Proces
pozyskiwania przez Hollywood obiecujących europejskich reżyserów jest
zjawiskiem naturalnym. Jednak nie zawsze wiąże się to z sukcesem artystycznym, czy utrzymaniem przez twórców wysokiej jakości ich produkcji. Tym razem romans Michaela R. Roskama z kinem amerykańskim przyniósł efekty najwyższych lotów, bez
najmniejszego uszczerbku na tejże jakości. Tajemnica tego sukcesu przede
wszystkim w jego osobie, jednakowoż zaadaptowany na potrzeby opisywanego obrazu
tekst Dennisa Lehane'a (Mystic River, Shutter Island) odegrał w tej układance równie istotną
rolę. Nie będę się w tym miejscu rozpisywał ile razy dobry scenariusz był
sprowadzany do poziomu bruku poprzez indolencje reżyserską, czy kwadratowe
kreacje aktorskie. Tu i teraz przecież mowa o produkcji, która we wszelkich
aspektach na komplementy zasługuje. Dzięki kolejnej wybornej roli Toma
Hardy’ego, który to już ładnych od kilku lat intensywnie idzie przebojem poprzez ekrany kinowe, odwalając za każdym razem kapitalną robotę (nieważne drugoplanową czy
epizodyczną jak w przypadku Tinker Tailor Soldier Spy, pierwszoplanową Lawless, Warrior, a
ostatnio Locke) oraz towarzystwu równie efektownie przekonującego Matthiassa Schoenaertsa i ostatni raz
na ekranie królującego Jamesa Gandolfiniego. Dzięki nim wszystkim poczułem, że
na taki kryminał od dłuższego czasu czekałem, gdzie akcja zawiązywana ospale, a
w drodze do kapitalnego finału oszczędnie karty są odkrywane. Napięcie
systematycznie rośnie, nawet przez chwilę pomimo braku spektakularnych
fajerwerków realizacyjnych nie opadając. Uwielbiam takie kino, w którym zamiast
prostackiej dosłowności wszystko w gęstej atmosferze domysłów spowite.

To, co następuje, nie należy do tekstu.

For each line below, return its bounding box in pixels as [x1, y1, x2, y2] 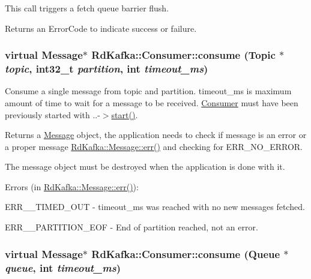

Bohaterowie nie są przejaskrawieni, a ich ocena moralna w żadnym stopniu
czarno-biała. Oni po gwałtownych przejściach życiowych, z zagmatwaną
przeszłością i niejasną teraźniejszością. I ta puenta tą ucztę zamykająca - są grzechy,
których nie można odkupić, są ludzie, po których nie wiadomo czego można się spodziewać.